# New FML-type website



## LuckyGirl3513 (Aug 10, 2009)

My newest work day distraction!

share my scandal

I'm still trying to get the nerve up to post something...


----------



## SuSana (Aug 10, 2009)

Wow do those people know how to spell?  Most of them sound made up.


----------



## TISH1124 (Aug 10, 2009)

^SO Agree...somne of that crap can't be true...Like I doubt someone could sneak into my house and screw me and I not know...weird...guess it makes for good reading


----------



## MAC_Whore (Aug 10, 2009)

Tha spellin' iz whuts skandalus on that cite.


----------



## frocher (Aug 10, 2009)

...


----------



## MzzRach (Aug 10, 2009)

Apparently anyone can post whatever, whenever?  Probably why the spelling is so horrific.


----------



## User27 (Aug 10, 2009)

Thank you all for sharing this site because I've got to try to beat Bob Saget now. XD

One time I was on the internet and I chatted with a 59 year old chinese man. He offered to show me his inch long penis. I declined.
Bob Saget, Cali -_ 08/10/2009 2:12 pm_

How the hell am I going to compete with that? Mine of course will be made up but I'm brainstorming. 
	

	
	
		
		

		
			





Edit : I've now impersonated an actor from the 80's but have confessed here on Specktra. That was way easier than I thought but beware of their two security codes being hard to read. 

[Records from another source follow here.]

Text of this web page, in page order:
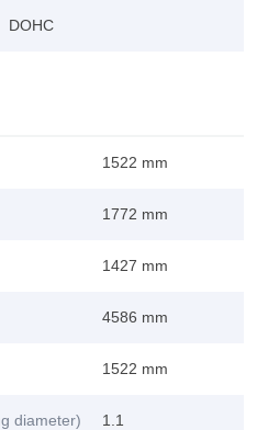
DOHC
1522 mm
1772 mm
1427 mm
4586 mm
1522 mm
diameter) 1.1
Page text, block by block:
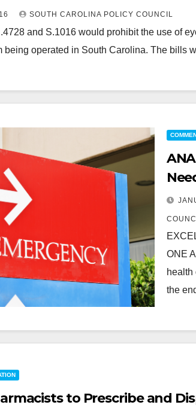
SOUTH CAROLINA POLICY COUNCIL
and S.1016 would prohibit the use of
being operated in South Carolina. The bills
ONE
health
the
to Prescribe and
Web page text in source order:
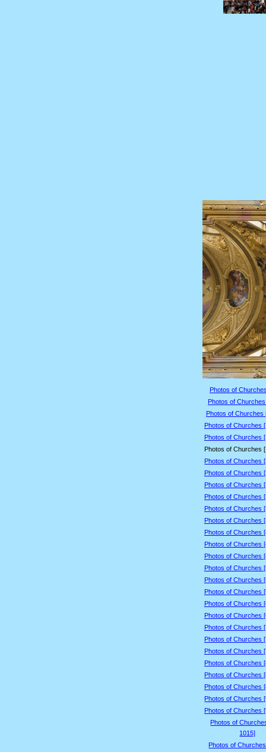
Photos of
Photos of
Photos of Churches
Photos of Churches
Photos of Churches
Photos of Churches
Photos of Churches
Photos of Churches
Photos of Churches
Photos of Churches
Photos of Churches
Photos of Churches
Photos of Churches
Photos of Churches
Photos of Churches
Photos of Churches
Photos of Churches
Photos of Churches
Photos of Churches
Photos of Churches
Photos of Churches
Photos of Churches
Photos of Churches
Photos of Churches
Photos of Churches
Photos of Churches
Photos of Churches
Photos of Churches
Photos of
1015]
Photos of
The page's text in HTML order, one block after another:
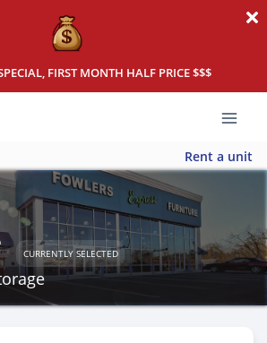
FIRST MONTH HALF PRICE $$$
Rent a unit
CURRENTLY SELECTED

One time after filming an episode of Full House, Bob Saget and John Stamos wanted to hang out in my dressing room. We got a little drunk and ended up having the time of our lives. Needless to say my girlfriend Alanis Morisette was pissed about the entire thing and scored a number one hit.
Dave Coulier, Los Angeles, CA - 08/10/2009 4:04 pm


----------



## ShesNoGhost (Aug 14, 2009)

Quote:

   Originally Posted by *Casadalinnis* 

 
_ 
One time after filming an episode of Full House, Bob Saget and John Stamos wanted to hang out in my dressing room. We got a little drunk and ended up having the time of our lives. Needless to say my girlfriend Alanis Morisette was pissed about the entire thing and scored a number one hit.
Dave Coulier, Los Angeles, CA - 08/10/2009 4:04 pm_

 





That's so funny! You are my new hero.


----------



## cupcake_x (Aug 19, 2009)

Thanks for posting, it was entertaining. Although most of them made me a little weary. 

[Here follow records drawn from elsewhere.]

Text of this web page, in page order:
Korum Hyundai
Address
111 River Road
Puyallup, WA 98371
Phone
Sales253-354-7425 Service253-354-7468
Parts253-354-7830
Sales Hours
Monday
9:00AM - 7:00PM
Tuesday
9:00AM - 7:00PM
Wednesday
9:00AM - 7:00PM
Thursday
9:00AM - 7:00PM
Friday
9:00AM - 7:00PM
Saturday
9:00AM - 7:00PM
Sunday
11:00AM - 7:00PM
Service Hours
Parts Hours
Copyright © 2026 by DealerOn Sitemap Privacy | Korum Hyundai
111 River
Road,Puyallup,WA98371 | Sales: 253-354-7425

"i becames friend with this girl she was real cool and i started like her friend whos a guy so me and him started going out and sexing next thing you know and me the girl hooked up and started sexing lol playa playa and the guy still doesnt know i was doing his bestfriend whos a girl lol "

Oy vey.


----------



## LuckyGirl3513 (Aug 20, 2009)

Are yall still checking this? These people are SO ridiculous.. Haha but sooo entertaining...The spelling seems to have gotten a little better too...


----------